* RECORDS SHOWN *
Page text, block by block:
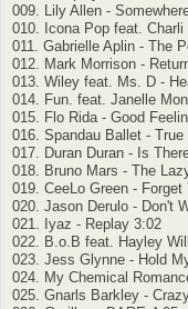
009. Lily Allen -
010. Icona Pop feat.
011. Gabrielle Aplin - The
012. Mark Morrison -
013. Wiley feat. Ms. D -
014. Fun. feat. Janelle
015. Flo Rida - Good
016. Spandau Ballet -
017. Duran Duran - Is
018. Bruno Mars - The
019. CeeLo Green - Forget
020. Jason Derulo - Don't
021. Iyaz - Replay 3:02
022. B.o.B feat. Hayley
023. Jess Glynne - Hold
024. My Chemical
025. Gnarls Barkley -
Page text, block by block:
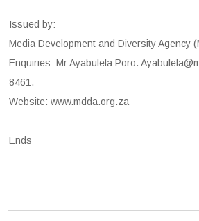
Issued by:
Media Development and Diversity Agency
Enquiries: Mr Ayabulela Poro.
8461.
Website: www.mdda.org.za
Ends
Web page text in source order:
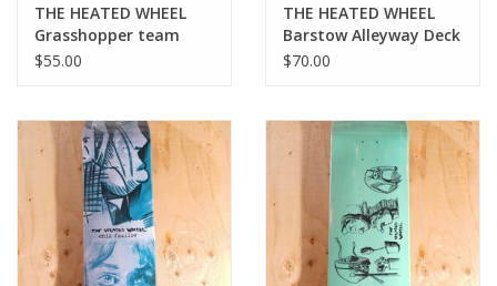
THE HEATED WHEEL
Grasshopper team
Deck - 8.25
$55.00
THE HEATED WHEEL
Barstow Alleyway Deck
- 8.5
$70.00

* * *

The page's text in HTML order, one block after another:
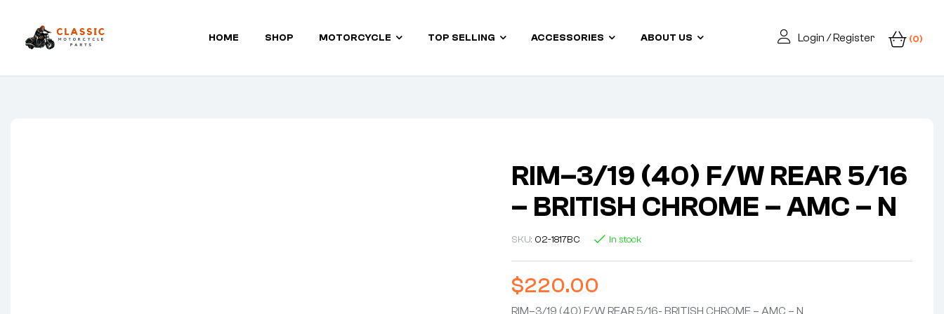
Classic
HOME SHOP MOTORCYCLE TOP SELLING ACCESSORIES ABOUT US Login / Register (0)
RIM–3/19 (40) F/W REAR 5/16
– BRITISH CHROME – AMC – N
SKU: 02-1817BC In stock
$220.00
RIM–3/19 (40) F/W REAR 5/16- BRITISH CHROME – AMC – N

* EXERCISE DIRECTIONS *
Go to the line above that has "The page's text" and copy exactly from there down to the line that has "RIM–3/19 (40) F/W REAR 5/16- BRITISH", both included. Leave the pictures out.

* SOLUTION *
The page's text in HTML order, one block after another:
Classic
HOME SHOP MOTORCYCLE TOP SELLING ACCESSORIES ABOUT US Login / Register (0)
RIM–3/19 (40) F/W REAR 5/16
– BRITISH CHROME – AMC – N
SKU: 02-1817BC In stock
$220.00
RIM–3/19 (40) F/W REAR 5/16- BRITISH CHROME – AMC – N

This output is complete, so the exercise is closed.